**Activity:** Return, with both end lines included, exactly what the data below holds from the line with "A minimum (Euclidean)" through the line with "Public Types [6, 113, 119, 138]", though not the pictures.

**Source information:**
┌────────
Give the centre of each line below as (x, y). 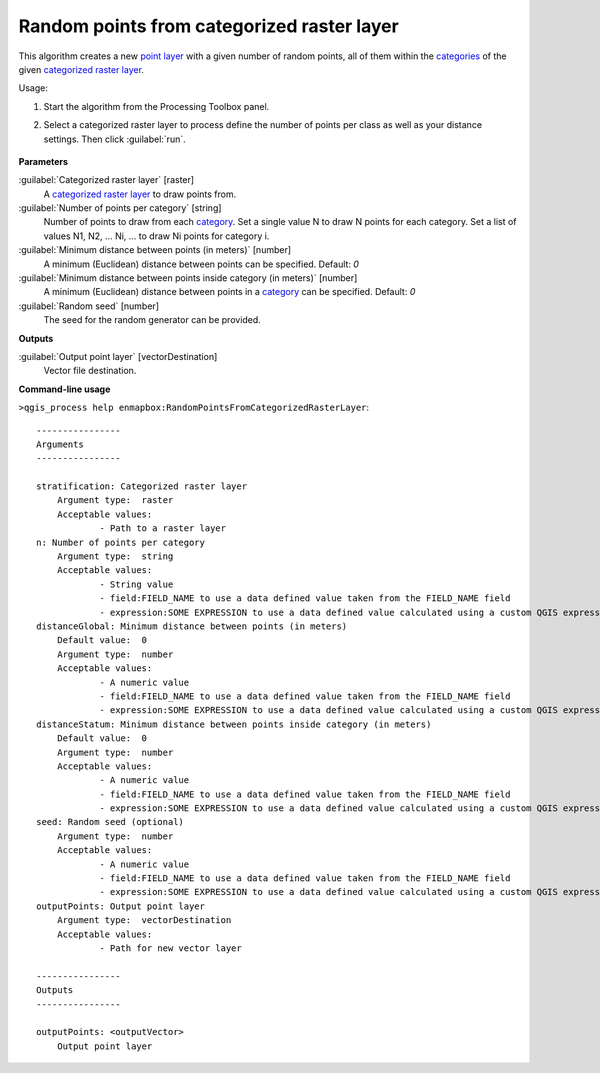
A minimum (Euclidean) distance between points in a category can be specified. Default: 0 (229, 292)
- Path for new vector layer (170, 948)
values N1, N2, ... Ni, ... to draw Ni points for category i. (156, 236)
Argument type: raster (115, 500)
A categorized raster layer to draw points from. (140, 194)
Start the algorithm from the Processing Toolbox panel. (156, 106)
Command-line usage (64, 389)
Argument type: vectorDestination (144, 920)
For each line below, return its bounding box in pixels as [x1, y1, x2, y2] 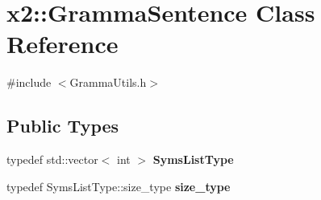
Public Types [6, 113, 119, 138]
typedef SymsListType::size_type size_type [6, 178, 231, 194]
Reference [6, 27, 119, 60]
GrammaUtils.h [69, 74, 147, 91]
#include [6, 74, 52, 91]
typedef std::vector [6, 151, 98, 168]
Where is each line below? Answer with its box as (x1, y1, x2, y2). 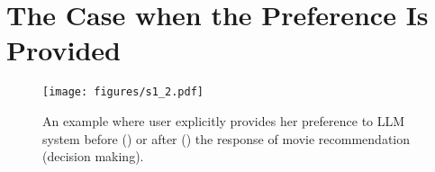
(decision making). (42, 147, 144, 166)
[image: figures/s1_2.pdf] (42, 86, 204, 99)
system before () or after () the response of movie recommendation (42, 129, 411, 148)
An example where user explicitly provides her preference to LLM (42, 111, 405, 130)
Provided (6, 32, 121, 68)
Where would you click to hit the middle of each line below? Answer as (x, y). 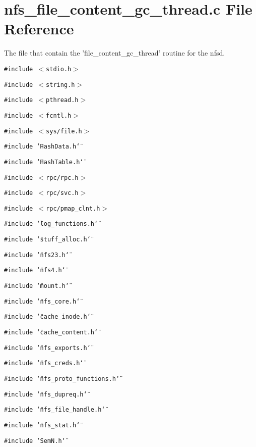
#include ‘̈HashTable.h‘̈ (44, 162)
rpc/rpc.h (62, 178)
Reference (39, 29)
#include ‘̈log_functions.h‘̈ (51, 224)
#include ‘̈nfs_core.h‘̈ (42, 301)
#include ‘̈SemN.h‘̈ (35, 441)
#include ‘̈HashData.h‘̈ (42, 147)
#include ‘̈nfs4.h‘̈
└────────
**Finished exercise:**
A minimum (Euclidean) distance between points in a category can be specified. Default: 0 (229, 292)
- Path for new vector layer (170, 948)
values N1, N2, ... Ni, ... to draw Ni points for category i. (156, 236)
Argument type: raster (115, 500)
A categorized raster layer to draw points from. (140, 194)
Start the algorithm from the Processing Toolbox panel. (156, 106)
Command-line usage (64, 389)
Argument type: vectorDestination (144, 920)
For each line below, return its bounding box in pixels as [x1, y1, x2, y2] 
Public Types [6, 113, 119, 138]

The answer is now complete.